LogisticRegression 0.864
RandomForestClassifier 0.88
SVC 0.896
VotingClassifier 0.912


## Using the same algo on different subsets of data: bagging

In [40]:
from sklearn.ensemble import BaggingClassifier
from sklearn.tree import DecisionTreeClassifier

In [42]:
# 'n_jobs=-1' to use all availble CPUs in parallel:
bag_clf = BaggingClassifier(DecisionTreeClassifier(), n_estimators=500, max_samples=100, bootstrap=True, n_jobs=-1)

In [43]:
bag_clf.fit(X_train, y_train)

BaggingClassifier(base_estimator=DecisionTreeClassifier(), max_samples=100,
                  n_estimators=500, n_jobs=-1)

In [45]:
y_pred = bag_clf.predict(X_test)

In [46]:
accuracy_score(y_test, y_pred)

0.912

## Random Forests

Instead of creating a bagging classifier and feeding it DecisionTrees, let's create a RandomForestClassifier:

In [48]:
from sklearn.ensemble import RandomForestClassifier

In [49]:
rnd_clf = RandomForestClassifier(n_estimators=500, max_leaf_nodes=16, n_jobs=-1)
rnd_clf.fit(X_train, y_train)

RandomForestClassifier(max_leaf_nodes=16, n_estimators=500, n_jobs=-1)

In [50]:
y_pred_rf = rnd_clf.predict(X_test)

In [51]:
accuracy_score(y_test, y_pred)

0.912

## Boosting

Train predictors sequentially, each trying to correct its predecessor.
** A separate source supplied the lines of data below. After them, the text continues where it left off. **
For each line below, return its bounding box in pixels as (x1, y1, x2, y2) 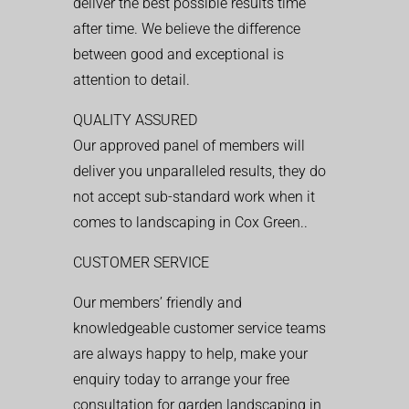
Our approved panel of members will (73, 136, 305, 154)
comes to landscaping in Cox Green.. (73, 213, 308, 231)
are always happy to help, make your (73, 344, 308, 362)
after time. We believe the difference (73, 19, 300, 37)
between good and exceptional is (73, 45, 284, 63)
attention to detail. (73, 70, 190, 89)
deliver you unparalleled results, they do (73, 162, 326, 180)
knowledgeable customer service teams (73, 319, 326, 337)
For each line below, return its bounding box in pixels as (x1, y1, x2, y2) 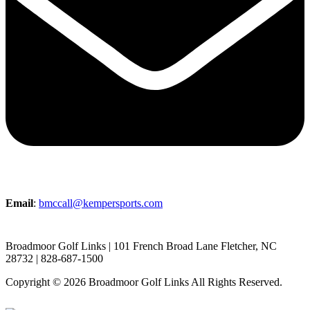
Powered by (6, 289, 58, 301)
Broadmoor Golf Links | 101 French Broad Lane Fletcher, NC (6, 240, 277, 253)
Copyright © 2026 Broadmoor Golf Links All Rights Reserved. (6, 276, 282, 289)
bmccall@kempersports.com (39, 197, 163, 210)
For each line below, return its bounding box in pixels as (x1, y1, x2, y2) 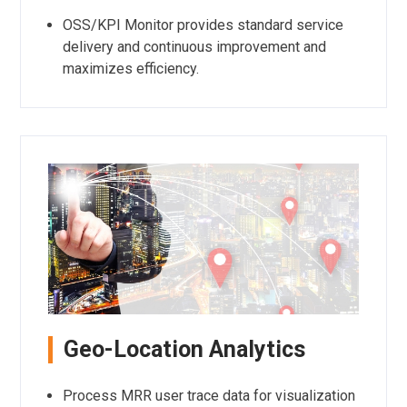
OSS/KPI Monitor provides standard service (62, 15, 343, 34)
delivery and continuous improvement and (62, 37, 326, 55)
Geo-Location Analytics (63, 336, 305, 363)
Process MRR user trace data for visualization (62, 387, 355, 405)
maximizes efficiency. (62, 59, 199, 77)
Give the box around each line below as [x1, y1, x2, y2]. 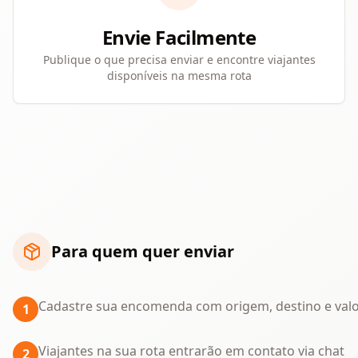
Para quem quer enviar [51, 241, 234, 262]
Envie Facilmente [101, 24, 257, 50]
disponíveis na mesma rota [106, 68, 252, 83]
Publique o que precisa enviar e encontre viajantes [42, 52, 316, 67]
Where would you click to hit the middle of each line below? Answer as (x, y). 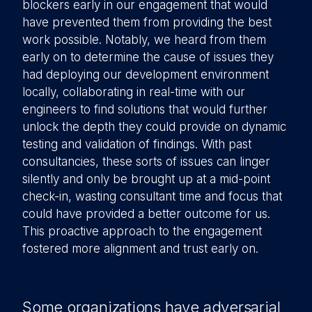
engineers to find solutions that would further (145, 109)
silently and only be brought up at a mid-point (146, 179)
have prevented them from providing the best (147, 22)
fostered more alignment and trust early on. (140, 249)
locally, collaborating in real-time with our (134, 92)
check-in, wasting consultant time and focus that (152, 196)
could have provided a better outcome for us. (146, 214)
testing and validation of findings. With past (137, 144)

AdaBoost: first train a predictor (such as DecisionTree) and then increase the weights of misclassified examplesa at every iteration, and so on.
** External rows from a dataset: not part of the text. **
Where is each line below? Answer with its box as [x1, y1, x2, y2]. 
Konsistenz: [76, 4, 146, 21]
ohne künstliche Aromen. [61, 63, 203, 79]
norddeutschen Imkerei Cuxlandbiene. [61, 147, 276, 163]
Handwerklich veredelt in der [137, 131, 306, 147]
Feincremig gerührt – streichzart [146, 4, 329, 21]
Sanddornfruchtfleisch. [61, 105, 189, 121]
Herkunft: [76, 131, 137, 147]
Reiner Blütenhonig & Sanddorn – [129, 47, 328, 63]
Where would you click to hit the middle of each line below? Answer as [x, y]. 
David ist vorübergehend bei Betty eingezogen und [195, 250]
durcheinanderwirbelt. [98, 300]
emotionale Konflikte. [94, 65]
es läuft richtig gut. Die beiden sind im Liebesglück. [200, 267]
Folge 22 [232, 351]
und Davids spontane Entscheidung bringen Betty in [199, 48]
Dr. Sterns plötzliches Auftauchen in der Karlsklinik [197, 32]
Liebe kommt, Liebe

GradientBoosting: first train a predictor (DT) and then fit the next classifier to the residual errors made by the previous one.

In [52]:
from sklearn.ensemble import GradientBoostingRegressor

In [53]:
X_train, X_val, y_train, y_val = train_test_split(X, y)

In [55]:
gbrt = GradientBoostingRegressor(max_depth=2, n_estimators=120)
gbrt.fit(X_train, y_train)

GradientBoostingRegressor(max_depth=2, n_estimators=120)

The famous XGBoost:

In [56]:
import xgboost

In [57]:
xgb_reg = xgboost.XGBRegressor()

In [58]:
xgb_reg.fit(X_train, y_train)
y_pred = xgb_reg.predict(X_val)

Adjust optimal number of trees automatically by using Early Stopping with XGBoost:

In [61]:
xgb_reg.fit(X_train, y_train, eval_set=[(X_val, y_val)], early_stopping_rounds=2)
y_pred = xgb_reg.predict(X_val)

[0]	validation_0-rmse:0.41424
Will train until validation_0-rmse hasn't improved in 2 rounds.
[1]	validation_0-rmse:0.37118
[2]	validation_0-rmse:0.34995
[3]	validation_0-rmse:0.34547
[4]	validation_0-rmse:0.34522
[5]	validation_0-rmse:0.34573
[6]	validation_0-rmse:0.34921
Stopping. Best iteration:
[4]	validation_0-rmse:0.34522



## Stacking

Firstly, split the training set in 2 subsets.
Then use first subset to train the predictor (first layer) and use the second subset to evaluate predictions.
Then use all predictions to generate a new training set (blending trainset) and keep the same targets.
Then train a predictor on the blending trainset: it will make predictions based on first layer predictions.